Whereupon they created the Neder Club ( neder being a Hebrew word for “vow” … not to be confused with the Nederlander Club, when your wife leaves you for Jerry Seinfeld), with chapters in Brooklyn and Manhattan, and held periodic “You Go, Girl!”-type meetings. “We decided that if we had taken our social lives as seriously as we had our careers, then we’d have been married already,” said Ms. Shamula, a Judiac studies teacher at Hannah Senesh Community Day School in Brooklyn Heights.
Members of the Neder Club introduced her to Gil Golan, a dark-eyed, dimple-chinned, Manhattan-born tax lawyer and all-around mensch , at a Shabbat dinner. “She basically came up to me and said, ‘Oh, you’re Gil Golan? You have many lovers!'” said Mr. Golan, 34. “I was a little, you know-shocked.”
“His eyes bulged,” said Ms. Shamula, also 34, a curvy (but not heavy!) olive-skinned brunette. “And I said, ‘All I mean is that a lot of people love you! Everywhere I go, people want to set me up with you.'”
“We were both giving off mutual signs,” said Mr. Golan. But the strictures of the holiday prevented him from writing down her number, so he memorized her last name and looked her up in the phone book. They soon realized that they’d been in the same West Hampton group house a few years before, but had never talked. “He had a goatee at the time, and that turned me off, so I had just ruled him out,” Ms. Shamula said. But he had such a nice punim !
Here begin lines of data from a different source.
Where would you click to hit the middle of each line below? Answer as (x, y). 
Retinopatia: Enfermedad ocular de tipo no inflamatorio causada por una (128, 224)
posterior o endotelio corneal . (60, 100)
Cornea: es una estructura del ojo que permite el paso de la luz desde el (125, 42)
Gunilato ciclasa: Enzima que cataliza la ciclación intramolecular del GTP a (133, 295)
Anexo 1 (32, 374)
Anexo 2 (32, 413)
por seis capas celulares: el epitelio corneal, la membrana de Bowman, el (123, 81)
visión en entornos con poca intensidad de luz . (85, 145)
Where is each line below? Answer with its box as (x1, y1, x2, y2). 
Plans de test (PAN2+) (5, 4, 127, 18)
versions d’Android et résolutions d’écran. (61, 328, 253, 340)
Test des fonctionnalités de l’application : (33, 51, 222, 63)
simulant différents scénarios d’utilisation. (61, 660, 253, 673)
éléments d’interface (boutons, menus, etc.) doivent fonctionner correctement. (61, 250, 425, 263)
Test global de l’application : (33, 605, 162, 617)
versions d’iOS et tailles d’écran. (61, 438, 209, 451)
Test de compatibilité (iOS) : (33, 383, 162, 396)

When she goes to his Upper East Side one-bedroom on Shabbat-during which the pushing of buttons is forbidden-she winds her way up 19 flights on foot. Oy, that’s true love! (“Or I wait for someone who’s taking the elevator to push the button for me,” confessed Ms. Shamula, who lives in Flatbush with her parents.)
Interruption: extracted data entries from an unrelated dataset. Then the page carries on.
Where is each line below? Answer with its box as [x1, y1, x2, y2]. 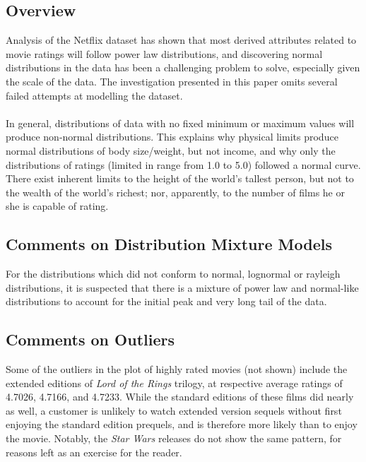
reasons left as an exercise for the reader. [6, 444, 182, 459]
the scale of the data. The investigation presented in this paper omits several [6, 73, 338, 88]
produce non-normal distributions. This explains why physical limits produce [6, 129, 338, 144]
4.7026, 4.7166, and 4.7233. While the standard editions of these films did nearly [6, 389, 354, 404]
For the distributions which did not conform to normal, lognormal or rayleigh [6, 266, 341, 281]
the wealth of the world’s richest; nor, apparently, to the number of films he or [6, 184, 345, 199]
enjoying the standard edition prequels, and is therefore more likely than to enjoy [6, 417, 358, 432]
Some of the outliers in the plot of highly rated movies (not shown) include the [6, 362, 348, 377]
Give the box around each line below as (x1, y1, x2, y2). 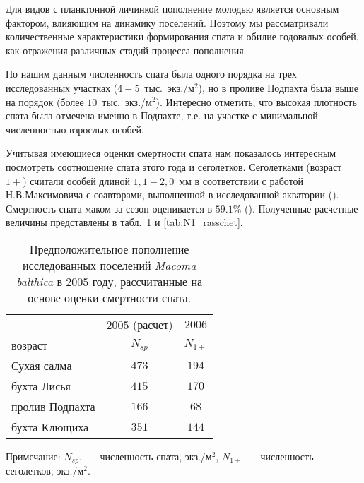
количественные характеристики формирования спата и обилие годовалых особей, (6, 29, 359, 44)
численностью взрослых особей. (6, 121, 144, 136)
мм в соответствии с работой (179, 173, 304, 188)
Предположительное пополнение (29, 240, 189, 257)
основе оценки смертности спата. (28, 289, 192, 306)
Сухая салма (11, 357, 72, 374)
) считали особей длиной (23, 173, 130, 188)
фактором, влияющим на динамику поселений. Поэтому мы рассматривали (6, 15, 329, 30)
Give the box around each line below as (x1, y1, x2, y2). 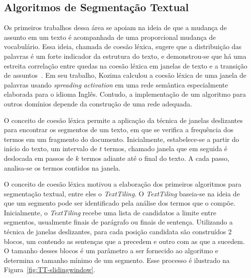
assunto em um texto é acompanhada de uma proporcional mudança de (4, 32, 216, 42)
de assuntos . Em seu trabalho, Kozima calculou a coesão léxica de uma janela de (4, 70, 247, 80)
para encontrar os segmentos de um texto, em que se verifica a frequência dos (4, 124, 234, 135)
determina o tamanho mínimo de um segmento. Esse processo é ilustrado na (4, 255, 230, 265)
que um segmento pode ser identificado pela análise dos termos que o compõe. (4, 198, 235, 208)
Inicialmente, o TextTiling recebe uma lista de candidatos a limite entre (4, 207, 217, 217)
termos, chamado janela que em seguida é (104, 143, 228, 154)
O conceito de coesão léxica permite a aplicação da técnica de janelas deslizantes (4, 115, 243, 125)
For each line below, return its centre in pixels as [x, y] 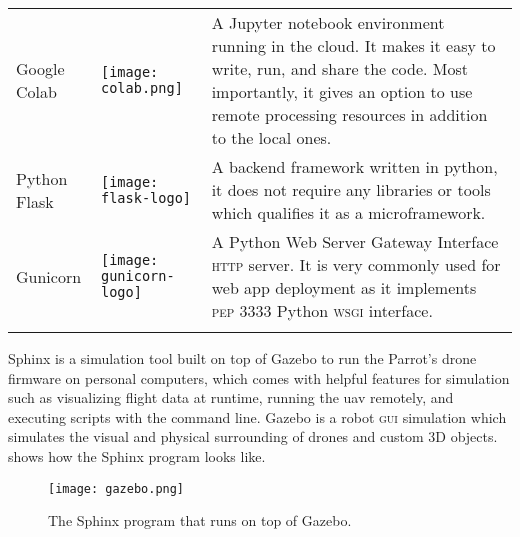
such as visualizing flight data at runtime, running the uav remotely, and [231, 397]
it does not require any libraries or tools [351, 189]
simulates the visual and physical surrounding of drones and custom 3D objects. [253, 436]
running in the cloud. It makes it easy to [353, 45]
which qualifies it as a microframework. [348, 212]
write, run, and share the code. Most [339, 68]
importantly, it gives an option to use [342, 91]
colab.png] [141, 88]

Mr. Golan-who was described by Ms. Shamula as “just a solid, straight, good-hearted, gentle guy”-proposed over dinner in a room inspired by Versailles at the Kosher Box Tree restaurant on 49th Street. The ring has a 1.5-carat princess-cut diamond set in an undulating platinum Lucida band, and the ceremony will be Modern Orthodox, at the Park Avenue Synagogue.
We are pleased to announce that the other three members of the Neder Club’s Brooklyn division have all been married off, but the three Manhattanites-it’s a heartless borough, isn’t it?-are still waiting to find their matches.